Monday, December 8, 2008

Congressman Henry Waxman calls for Hatch Act reforms

U.S. Representative Henry Waxman, D-CA, recommended elimination of the Office of White House Political Affairs in light of staff findings that the Bush Administration used the office and taxpayer dollars to pay for Cabinet secretaries and other officials' travel to Republican Campaign events in 2006.

Rep. Waxman, the House Oversight and Government Reform Chairman, is requesting changes to the Hatch Act, which prohibits the use of "federal resources for partisan politics, so taxpayers aren’t paying for White House staffers’ salaries while they engage in political activities."

“Officials were directed to make hundreds of trips — most at taxpayer expense — for the purpose of increasing the electability of Republicans,” Waxman said in a draft report, released Wednesday." quote from an article printed in the Federal Times by Rebecca Neal.

Background info about that obscure, rascally law known as the Hatch Act:

Federal Times Article: http://www.federaltimes.com/index.php?S=3774524

The History of the Hatch Act (an excerpt from the report posted above)

"Efforts to restrict the political activities of executive branch employees date back almost to the beginning of the Republic. President Thomas Jefferson first articulated the doctrine of political neutrality for federal government employees in 1801.1

In 1907, President Theodore Roosevelt issued an executive order that provided:
No person in the Executive civil service shall use his official authority or influence for the purpose of interfering with an election or affecting the result thereof.

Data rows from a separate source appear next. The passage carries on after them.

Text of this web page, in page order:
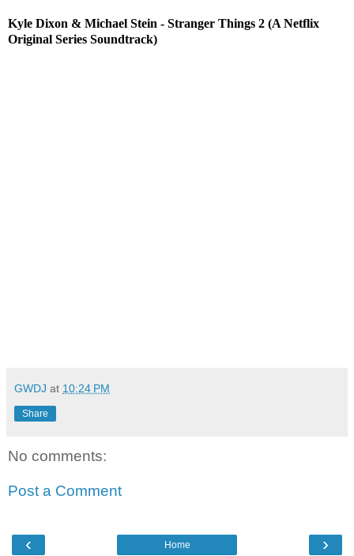
Kyle Dixon & Michael Stein - Stranger Things 2 (A Netflix
Original Series Soundtrack)
GWDJ at 10:24 PM
Share
No comments:
Post a Comment
‹ ›
Home
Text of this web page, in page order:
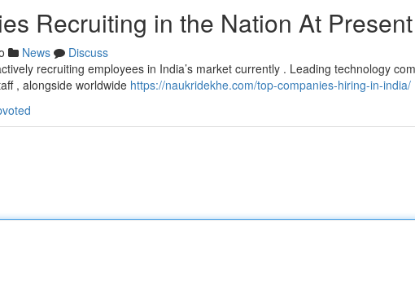
Recruiting in the Nation At Present
News
Discuss
recruiting employees in India’s market currently . Leading technology
, alongside worldwide https://naukridekhe.com/top-companies-hiring-in-india/
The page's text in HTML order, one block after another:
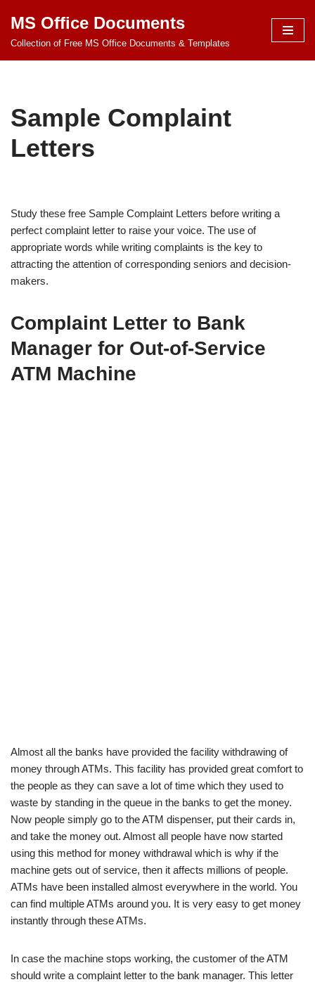
Skip
MS Office Documents
Collection of Free MS Office Documents & Templates
Sample Complaint
Letters
Study these free Sample Complaint Letters before writing a
perfect complaint letter to raise your voice. The use of
appropriate words while writing complaints is the key to
attracting the attention of corresponding seniors and decision-
makers.
Complaint Letter to Bank
Manager for Out-of-Service
ATM Machine
Almost all the banks have provided the facility withdrawing of
money through ATMs. This facility has provided great comfort to
the people as they can save a lot of time which they used to
waste by standing in the queue in the banks to get the money.
Now people simply go to the ATM dispenser, put their cards in,
and take the money out. Almost all people have now started
using this method for money withdrawal which is why if the
machine gets out of service, then it affects millions of people.
ATMs have been installed almost everywhere in the world. You
can find multiple ATMs around you. It is very easy to get money
instantly through these ATMs.
In case the machine stops working, the customer of the ATM
should write a complaint letter to the bank manager. This letter
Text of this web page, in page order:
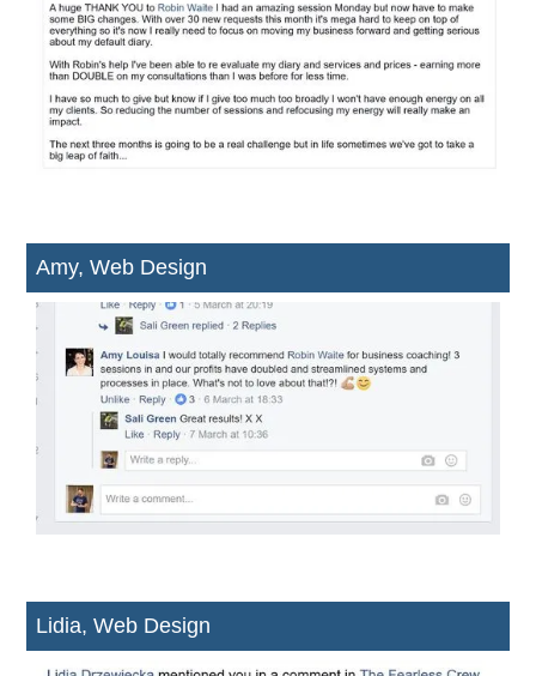
Amy, Web Design
Lidia, Web Design
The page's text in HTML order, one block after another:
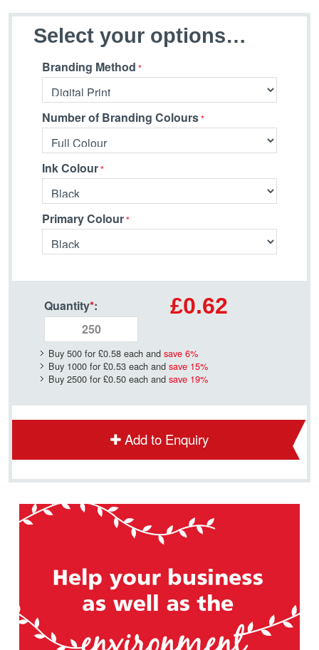
Select your options…
Branding Method
Number of Branding Colours
Ink Colour
Primary Colour
Quantity*: £0.62
Buy 500 for £0.58 each and save 6%
Buy 1000 for £0.53 each and save 15%
Buy 2500 for £0.50 each and save 19%
Add to Enquiry
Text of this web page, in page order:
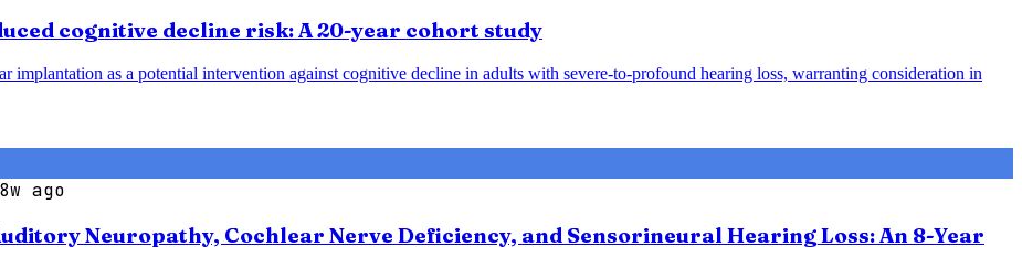
cognitive decline risk: A 20-year cohort study
implantation as a potential intervention against cognitive decline in adults with severe-to-profound hearing loss, warranting consideration in
8w ago
Neuropathy, Cochlear Nerve Deficiency, and Sensorineural Hearing Loss: An 8-Year
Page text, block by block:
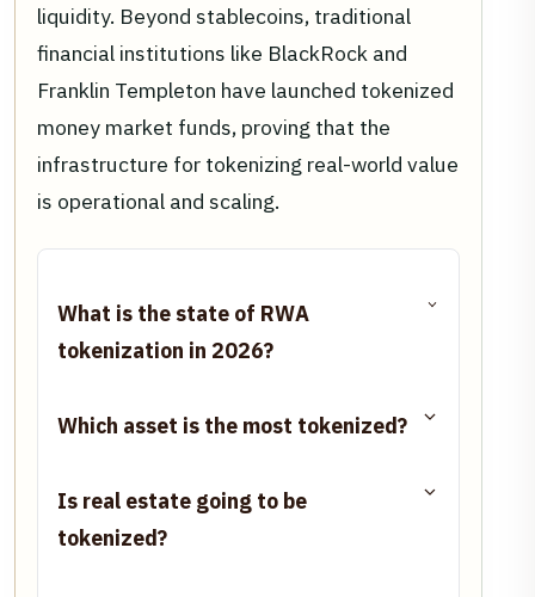
liquidity. Beyond stablecoins, traditional
financial institutions like BlackRock and
Franklin Templeton have launched tokenized
money market funds, proving that the
infrastructure for tokenizing real-world value
is operational and scaling.
What is the state of RWA
tokenization in 2026?
Which asset is the most tokenized?
Is real estate going to be
tokenized?

Persons who by the provisions of these rules are in the competitive classified service, while retaining the right to vote as they please and to express privately their opinions on all political subjects, shall take no active part in political management or in political campaigns.2

In 1939, Congress passed the original Hatch Act, codifying longstanding executive branch practice. A coalition of Republicans and conservative southern Democrats passed the legislation to ensure that President Franklin D. Roosevelt would not use the expanding civil service as an army of campaign workers if he sought a third term in 1940.3

Under the modern day Hatch Act, all executive branch employees, except for the President and the Vice President, must follow certain rules concerning their involvement in partisan political activity. Executive branch employees other than the President and the Vice President are prohibited from using their "official authority or influence for the purpose of interfering with or affecting the result of an election."4

The Hatch Act also prohibits an executive branch employee from engaging in "political activity … while the employee is on duty [or] in any room or building occupied in the discharge of official duties by an individual employed or holding office in the Government of the United States."5

An exemption to this provision applies to officials "the duties and responsibilities of whose position continue outside normal duty hours and while away from the normal duty post; and [who are] … paid from an appropriation for the Executive Office of the President; or ... an employee appointed by the President, by and with the advice and consent of the Senate."